West begins each project by making sure the roof can support the weight of the design components. Then he determines the client's budget and how the client intends to use the space.

For flooring, West prefers modular decking that fits on a fixed frame, which houses the plumbing and electrical infrastructure.

"I like ipe because it lasts 100 years," he said. "But composite and synthetic products give you a wood look for less money."

West likes to mix wood with stone or reconstituted concrete tiles that radiate the heat back to avoid a "heat island effect."

For walls, West prefers masonry or railings over glass, which requires frequent cleaning. A "green screen" of plants on the perimeter deters people from the edge and positions water-draining plants near the edge.

For amenities, West includes everything from showers to full kitchens.
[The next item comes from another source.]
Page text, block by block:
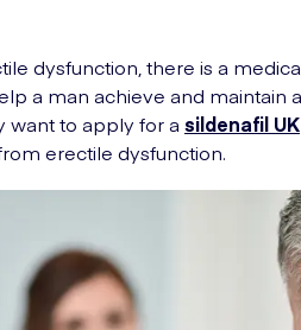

He uses energy-efficient LED lighting to up-light, down-light and accent design features.

Outdoor furniture for rooftop terraces should be sturdy, durable and weigh enough to stay put.

"I know one (Chicagoan) whose aluminum furniture blew off the roof and damaged 26 cars," West said.
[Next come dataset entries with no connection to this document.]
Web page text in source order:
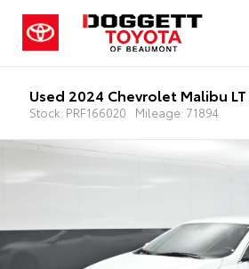
Used 2024 Chevrolet Malibu LT
Stock: PRF166020 Mileage: 71894
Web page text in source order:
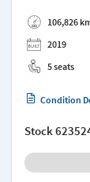
106,826
2019
5 seats
Condition
Stock

Fortunately, the supply has recently caught up with the demand for practical and fanciful outdoor furniture, so homeowners have plenty of choices.

Indeed, a rooftop terrace boosts a home's curb appeal. Noting this amenity in a realty listing beckons buyers to consider the possibilities for entertaining or simply enjoying the sweeping views.

"Right smack dab in the middle of town," sang James Taylor in "Up on the Roof," the rooftop is a "paradise that's trouble-proof."